如何使用 BeautifulSoup 逐行打印文本?

[英]How can I print texts line by line input using BeautifulSoup?

This is part of a sample test.html file:这是示例测试的一部分test.html文件:

<html>
<body>
<div>
...
...
<table class="width-max">
            <tr>
             <td style="max-width: 300px; min-width:300px;">
              <a href="nowhere.com">
               <h2>
                <b>
                 <font size="3">
                  My College
                 </font>
                </b>
               </h2>
              </a>
              <h4>
               <font size="2">
                My Name
               </font>
               <br/>
              </h4>
              My Address
              <br/>
              My City, XY 19604
              <br/>
              My Country
              <br/>
              <br/>
              Email:
              <a href="javascript:NewWindow=window.open('nowhere.com;email=example@nowhere.edu','NewWindow','width=600,height=600,menubar=0');NewWindow.focus()">
               example@nowhere.edu
              </a>
              <br/>
              Website:
              <a href="http://www.nowhere.edu" target="newwindow">
               http://www.nowhere.edu
              </a>
              <br/>
              <br/>
              <br/>
             </td>
              ...
              ...
</table>
<hr/>
<table class="width-max">
            <tr>
             <td style="max-width: 300px; min-width:300px;">
              <a href="nowhere.com">
               <h2>
                <b>
                 <font size="3">
                  His College
                 </font>
                </b>
               </h2>
              </a>
              <h4>
               <font size="2">
                His name
               </font>
               <br/>
              </h4>
              His Address
              <br/>
              His City, YX 49506
              <br/>
              His Country
              <br/>
              <br/>
              Phone: XX-YY-ZZ
              <br/>
              Email:
              <a href="javascript:NewWindow=window.open('nowhere.com;email=example@nowhere2.edu','NewWindow','width=600,height=600,menubar=0');NewWindow.focus()">
               example@nowhere2.edu
              </a>
              <br/>
              Website:
              <a href="http://nowhere2.edu/" target="newwindow">
               http://nowhere2.edu
              </a>
              <br/>
              <br/>
              ...
              ...
</table>
...
...
</div>
</body>
</html>

The output I want:我想要的 output:

My College
My Name
My Address
My City, XY 19604
My Country
Email:
example@nowhere.edu
Website:
http://www.nowhere.edu

His College
His Name
His Address
His City, YX 49506
His Country
Phone: XX-YY-ZZ
Email:
example@nowhere2.edu
Website:
http://www.nowhere2.edu

At first I tried:起初我试过:

from bs4 import BeautifulSoup

with open('test.html', 'r') as html_file:
    soup = BeautifulSoup(html_file, 'lxml')
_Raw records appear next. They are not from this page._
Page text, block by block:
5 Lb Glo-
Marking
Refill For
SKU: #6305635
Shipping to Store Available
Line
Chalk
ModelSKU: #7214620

    tables = soup.find_all('table', class_='width-max')

    for table in tables:
        print(table.get_text())

It prints the texts in new lines but produces bunch of blank lines and white spaces :它以新行打印文本,但会产生一堆blank lineswhite spaces



         My College

      My Name
...

Then I tried:然后我尝试了:

from bs4 import BeautifulSoup

with open('test.html', 'r') as html_file:
    soup = BeautifulSoup(html_file, 'lxml')
    tables = soup.find_all('table', class_='width-max')

    for table in tables:
        texts = ' '.join(table.text.split())
        print(texts)

It removes the blank lines and white spaces but combines all the texts in a single line:它删除了blank lineswhite spaces ,但将所有文本组合在一行中:

My College My Name My Address ... ... http://www.nowhere2.edu

Finally I tried using strip() stripped_strings() method and I also tried to replace <br> with \n using replace_with() method.最后我尝试使用strip() stripped_strings()方法,我还尝试使用replace_with()方法将<br>替换为\n But I am not yet successful to print out the exact output.但我还没有成功打印出确切的 output。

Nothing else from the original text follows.